**Your objective**
Every entry in the following listing must be restated word for word, though not its pictures.
══════════
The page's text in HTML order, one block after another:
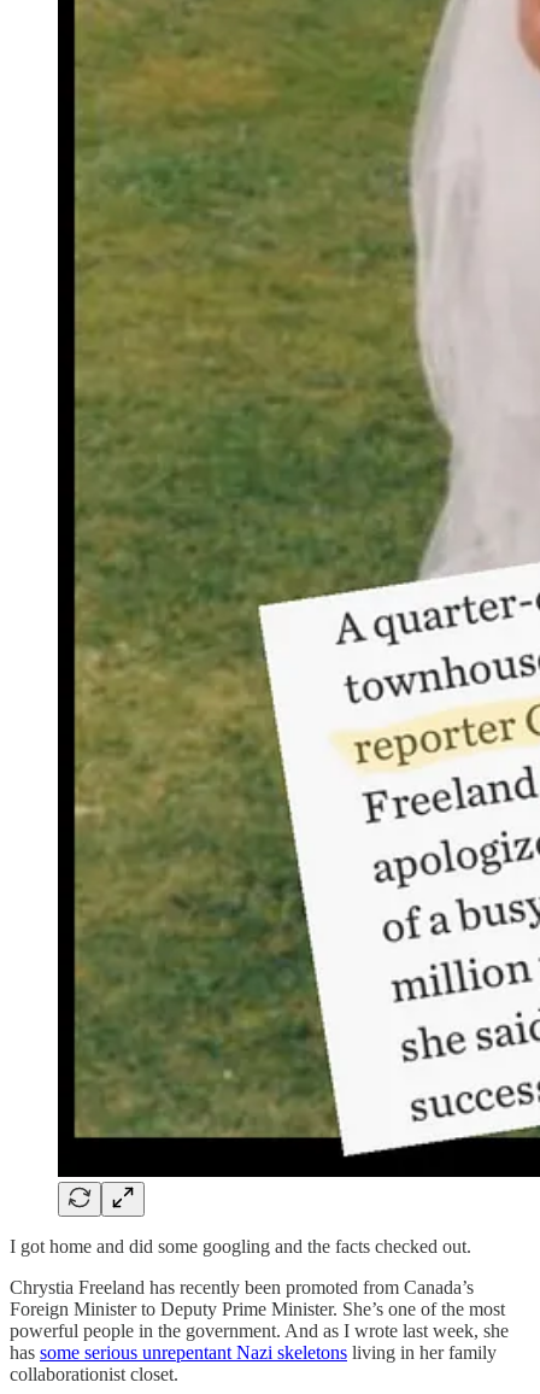
I got home and did some googling and the facts checked out.
Chrystia Freeland has recently been promoted from Canada’s
Foreign Minister to Deputy Prime Minister. She’s one of the most
powerful people in the government. And as I wrote last week, she
has some serious unrepentant Nazi skeletons living in her family
collaborationist closet.
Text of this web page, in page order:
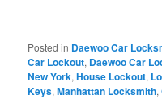
Posted in Daewoo Car
Car Lockout, Daewoo Car
New York,House Lockout,
Keys,Manhattan Locksmith,
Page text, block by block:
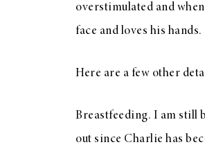
overstimulated and
face and loves his hands.
Here are a few other
Breastfeeding. I am still
out since Charlie has
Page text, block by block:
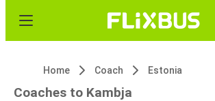
Home Coach Estonia
Coaches to Kambja
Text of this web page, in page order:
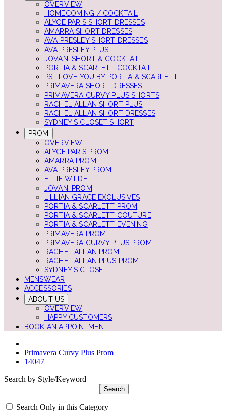
OVERVIEW
HOMECOMING / COCKTAIL
ALYCE PARIS SHORT DRESSES
AMARRA SHORT DRESSES
AVA PRESLEY SHORT DRESSES
AVA PRESLEY PLUS
JOVANI SHORT & COCKTAIL
PORTIA & SCARLETT COCKTAIL
PS I LOVE YOU BY PORTIA & SCARLETT
PRIMAVERA SHORT DRESSES
PRIMAVERA CURVY PLUS SHORTS
RACHEL ALLAN SHORT PLUS
RACHEL ALLAN SHORT DRESSES
SYDNEY'S CLOSET SHORT
PROM
OVERVIEW
ALYCE PARIS PROM
AMARRA PROM
AVA PRESLEY PROM
ELLIE WILDE
JOVANI PROM
LILLIAN GRACE EXCLUSIVES
PORTIA & SCARLETT PROM
PORTIA & SCARLETT COUTURE
PORTIA & SCARLETT EVENING
PRIMAVERA PROM
PRIMAVERA CURVY PLUS PROM
RACHEL ALLAN PROM
RACHEL ALLAN PLUS PROM
SYDNEY'S CLOSET
MENSWEAR
ACCESSORIES
ABOUT US
OVERVIEW
HAPPY CUSTOMERS
BOOK AN APPOINTMENT
Primavera Curvy Plus Prom
14047
Search by Style/Keyword
Search Only in this Category
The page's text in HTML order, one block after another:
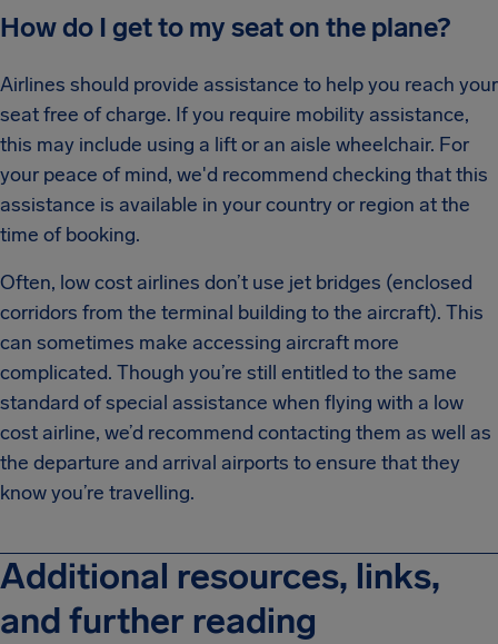
How do I get to my seat on the plane?
Airlines should provide assistance to help you reach your
seat free of charge. If you require mobility assistance,
this may include using a lift or an aisle wheelchair. For
your peace of mind, we'd recommend checking that this
assistance is available in your country or region at the
time of booking.
Often, low cost airlines don’t use jet bridges (enclosed
corridors from the terminal building to the aircraft). This
can sometimes make accessing aircraft more
complicated. Though you’re still entitled to the same
standard of special assistance when flying with a low
cost airline, we’d recommend contacting them as well as
the departure and arrival airports to ensure that they
know you’re travelling.
Additional resources, links,
and further reading
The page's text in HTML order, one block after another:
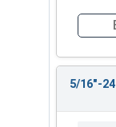
5/16"-
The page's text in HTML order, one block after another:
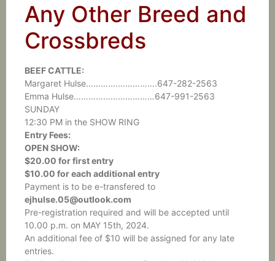
Any Other Breed and
Crossbreds
BEEF CATTLE:
Margaret Hulse……….……………….647-282-2563
Emma Hulse……………………………647-991-2563
SUNDAY
12:30 PM in the SHOW RING
Entry Fees:
OPEN SHOW:
$20.00 for first entry
$10.00 for each additional entry
Payment is to be e-transfered to
ejhulse.05@outlook.com
Pre-registration required and will be accepted until
10.00 p.m. on MAY 15th, 2024.
An additional fee of $10 will be assigned for any late
entries.
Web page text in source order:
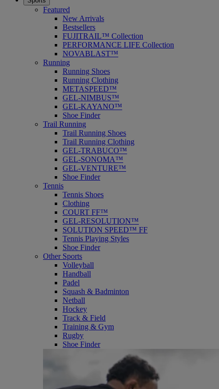
Featured
New Arrivals
Bestsellers
FUJITRAIL™ Collection
PERFORMANCE LIFE Collection
NOVABLAST™
Running
Running Shoes
Running Clothing
METASPEED™
GEL-NIMBUS™
GEL-KAYANO™
Shoe Finder
Trail Running
Trail Running Shoes
Trail Running Clothing
GEL-TRABUCO™
GEL-SONOMA™
GEL-VENTURE™
Shoe Finder
Tennis
Tennis Shoes
Clothing
COURT FF™
GEL-RESOLUTION™
SOLUTION SPEED™ FF
Tennis Playing Styles
Shoe Finder
Other Sports
Volleyball
Handball
Padel
Squash & Badminton
Netball
Hockey
Track & Field
Training & Gym
Rugby
Shoe Finder
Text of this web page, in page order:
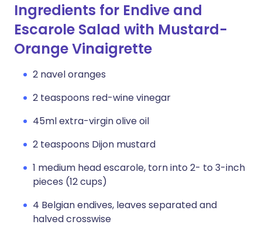
Ingredients for Endive and
Escarole Salad with Mustard-
Orange Vinaigrette
2 navel oranges
2 teaspoons red-wine vinegar
45ml extra-virgin olive oil
2 teaspoons Dijon mustard
1 medium head escarole, torn into 2- to 3-inch
pieces (12 cups)
4 Belgian endives, leaves separated and
halved crosswise
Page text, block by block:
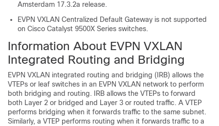
Amsterdam 17.3.2a release.
EVPN VXLAN Centralized Default Gateway is not supported
on Cisco Catalyst 9500X Series switches.
Information About EVPN VXLAN
Integrated Routing and Bridging
EVPN VXLAN integrated routing and bridging (IRB) allows the
VTEPs or leaf switches in an EVPN VXLAN network to perform
both bridging and routing. IRB allows the VTEPs to forward
both Layer 2 or bridged and Layer 3 or routed traffic. A VTEP
performs bridging when it forwards traffic to the same subnet.
Similarly, a VTEP performs routing when it forwards traffic to a
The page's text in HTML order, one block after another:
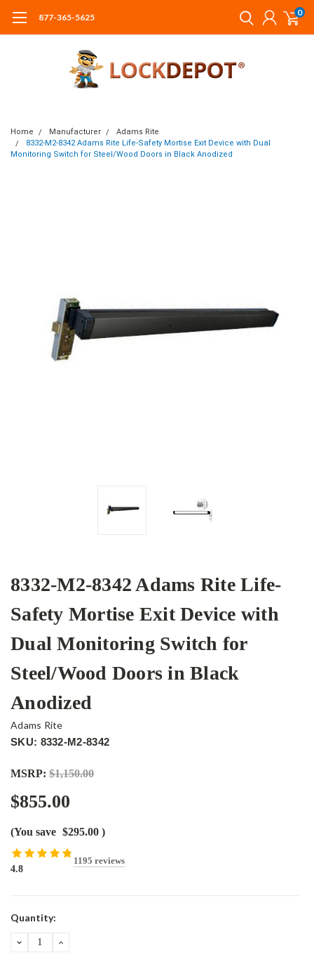
877-365-5625 0
Home Manufacturer
Adams Rite
8332-M2-8342 Adams Rite Life-Safety Mortise Exit Device with Dual
Monitoring Switch for Steel/Wood Doors in Black Anodized
8332-M2-8342 Adams Rite Life-
Safety Mortise Exit Device with
Dual Monitoring Switch for
Steel/Wood Doors in Black
Anodized
Adams Rite
SKU: 8332-M2-8342
MSRP: $1,150.00
$855.00
(You save $295.00 )
4.8
1195 reviews
Current
Quantity:
DECREASEINCREASE
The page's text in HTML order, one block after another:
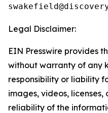
Legal Disclaimer:
EIN Presswire provides
without warranty of any
responsibility or liability
images, videos,
reliability of the
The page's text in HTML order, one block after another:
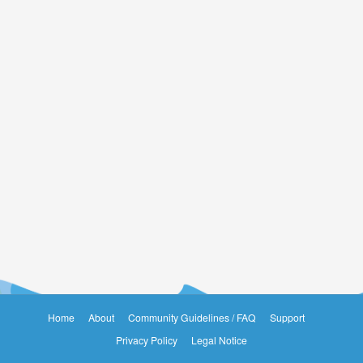
Home About Community Guidelines / FAQ
Support
Privacy Policy
Legal Notice
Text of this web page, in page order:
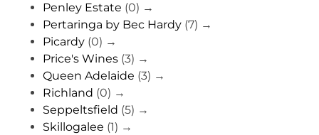
Penley Estate (0) →
Pertaringa by Bec Hardy (7) →
Picardy (0) →
Price's Wines (3) →
Queen Adelaide (3) →
Richland (0) →
Seppeltsfield (5) →
Skillogalee (1) →
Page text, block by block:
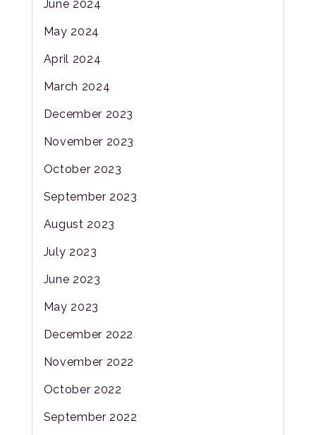
June 2024
May 2024
April 2024
March 2024
December 2023
November 2023
October 2023
September 2023
August 2023
July 2023
June 2023
May 2023
December 2022
November 2022
October 2022
September 2022
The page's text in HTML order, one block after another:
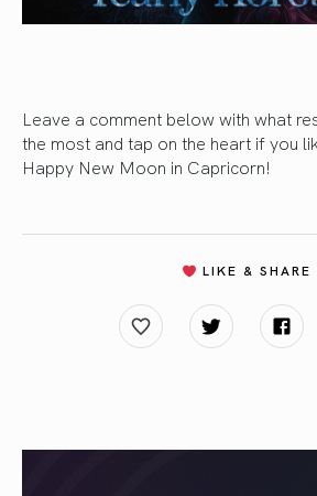
Leave a comment below with what
the most and tap on the heart if you
Happy New Moon in Capricorn!
LIKE & SHARE
══════════
**Result for this task**
The page's text in HTML order, one block after another:
I got home and did some googling and the facts checked out.
Chrystia Freeland has recently been promoted from Canada’s
Foreign Minister to Deputy Prime Minister. She’s one of the most
powerful people in the government. And as I wrote last week, she
has some serious unrepentant Nazi skeletons living in her family
collaborationist closet.
Text of this web page, in page order:
Posted in Daewoo Car
Car Lockout, Daewoo Car
New York,House Lockout,
Keys,Manhattan Locksmith,
Page text, block by block:
overstimulated and
face and loves his hands.
Here are a few other
Breastfeeding. I am still
out since Charlie has
Page text, block by block:
Home Coach Estonia
Coaches to Kambja
Text of this web page, in page order:
OVERVIEW
HOMECOMING / COCKTAIL
ALYCE PARIS SHORT DRESSES
AMARRA SHORT DRESSES
AVA PRESLEY SHORT DRESSES
AVA PRESLEY PLUS
JOVANI SHORT & COCKTAIL
PORTIA & SCARLETT COCKTAIL
PS I LOVE YOU BY PORTIA & SCARLETT
PRIMAVERA SHORT DRESSES
PRIMAVERA CURVY PLUS SHORTS
RACHEL ALLAN SHORT PLUS
RACHEL ALLAN SHORT DRESSES
SYDNEY'S CLOSET SHORT
PROM
OVERVIEW
ALYCE PARIS PROM
AMARRA PROM
AVA PRESLEY PROM
ELLIE WILDE
JOVANI PROM
LILLIAN GRACE EXCLUSIVES
PORTIA & SCARLETT PROM
PORTIA & SCARLETT COUTURE
PORTIA & SCARLETT EVENING
PRIMAVERA PROM
PRIMAVERA CURVY PLUS PROM
RACHEL ALLAN PROM
RACHEL ALLAN PLUS PROM
SYDNEY'S CLOSET
MENSWEAR
ACCESSORIES
ABOUT US
OVERVIEW
HAPPY CUSTOMERS
BOOK AN APPOINTMENT
Primavera Curvy Plus Prom
14047
Search by Style/Keyword
Search Only in this Category
The page's text in HTML order, one block after another:
How do I get to my seat on the plane?
Airlines should provide assistance to help you reach your
seat free of charge. If you require mobility assistance,
this may include using a lift or an aisle wheelchair. For
your peace of mind, we'd recommend checking that this
assistance is available in your country or region at the
time of booking.
Often, low cost airlines don’t use jet bridges (enclosed
corridors from the terminal building to the aircraft). This
can sometimes make accessing aircraft more
complicated. Though you’re still entitled to the same
standard of special assistance when flying with a low
cost airline, we’d recommend contacting them as well as
the departure and arrival airports to ensure that they
know you’re travelling.
Additional resources, links,
and further reading
The page's text in HTML order, one block after another:
5/16"-
The page's text in HTML order, one block after another:
Any Other Breed and
Crossbreds
BEEF CATTLE:
Margaret Hulse……….……………….647-282-2563
Emma Hulse……………………………647-991-2563
SUNDAY
12:30 PM in the SHOW RING
Entry Fees:
OPEN SHOW:
$20.00 for first entry
$10.00 for each additional entry
Payment is to be e-transfered to
ejhulse.05@outlook.com
Pre-registration required and will be accepted until
10.00 p.m. on MAY 15th, 2024.
An additional fee of $10 will be assigned for any late
entries.
Web page text in source order:
Featured
New Arrivals
Bestsellers
FUJITRAIL™ Collection
PERFORMANCE LIFE Collection
NOVABLAST™
Running
Running Shoes
Running Clothing
METASPEED™
GEL-NIMBUS™
GEL-KAYANO™
Shoe Finder
Trail Running
Trail Running Shoes
Trail Running Clothing
GEL-TRABUCO™
GEL-SONOMA™
GEL-VENTURE™
Shoe Finder
Tennis
Tennis Shoes
Clothing
COURT FF™
GEL-RESOLUTION™
SOLUTION SPEED™ FF
Tennis Playing Styles
Shoe Finder
Other Sports
Volleyball
Handball
Padel
Squash & Badminton
Netball
Hockey
Track & Field
Training & Gym
Rugby
Shoe Finder
Text of this web page, in page order:
Ingredients for Endive and
Escarole Salad with Mustard-
Orange Vinaigrette
2 navel oranges
2 teaspoons red-wine vinegar
45ml extra-virgin olive oil
2 teaspoons Dijon mustard
1 medium head escarole, torn into 2- to 3-inch
pieces (12 cups)
4 Belgian endives, leaves separated and
halved crosswise
Page text, block by block:
Amsterdam 17.3.2a release.
EVPN VXLAN Centralized Default Gateway is not supported
on Cisco Catalyst 9500X Series switches.
Information About EVPN VXLAN
Integrated Routing and Bridging
EVPN VXLAN integrated routing and bridging (IRB) allows the
VTEPs or leaf switches in an EVPN VXLAN network to perform
both bridging and routing. IRB allows the VTEPs to forward
both Layer 2 or bridged and Layer 3 or routed traffic. A VTEP
performs bridging when it forwards traffic to the same subnet.
Similarly, a VTEP performs routing when it forwards traffic to a
The page's text in HTML order, one block after another:
877-365-5625 0
Home Manufacturer
Adams Rite
8332-M2-8342 Adams Rite Life-Safety Mortise Exit Device with Dual
Monitoring Switch for Steel/Wood Doors in Black Anodized
8332-M2-8342 Adams Rite Life-
Safety Mortise Exit Device with
Dual Monitoring Switch for
Steel/Wood Doors in Black
Anodized
Adams Rite
SKU: 8332-M2-8342
MSRP: $1,150.00
$855.00
(You save $295.00 )
4.8
1195 reviews
Current
Quantity:
DECREASEINCREASE
The page's text in HTML order, one block after another:
Legal Disclaimer:
EIN Presswire provides
without warranty of any
responsibility or liability
images, videos,
reliability of the
The page's text in HTML order, one block after another:
Home About Community Guidelines / FAQ
Support
Privacy Policy
Legal Notice
Text of this web page, in page order:
Penley Estate (0) →
Pertaringa by Bec Hardy (7) →
Picardy (0) →
Price's Wines (3) →
Queen Adelaide (3) →
Richland (0) →
Seppeltsfield (5) →
Skillogalee (1) →
Page text, block by block:
June 2024
May 2024
April 2024
March 2024
December 2023
November 2023
October 2023
September 2023
August 2023
July 2023
June 2023
May 2023
December 2022
November 2022
October 2022
September 2022
The page's text in HTML order, one block after another:
Leave a comment below with what
the most and tap on the heart if you
Happy New Moon in Capricorn!
LIKE & SHARE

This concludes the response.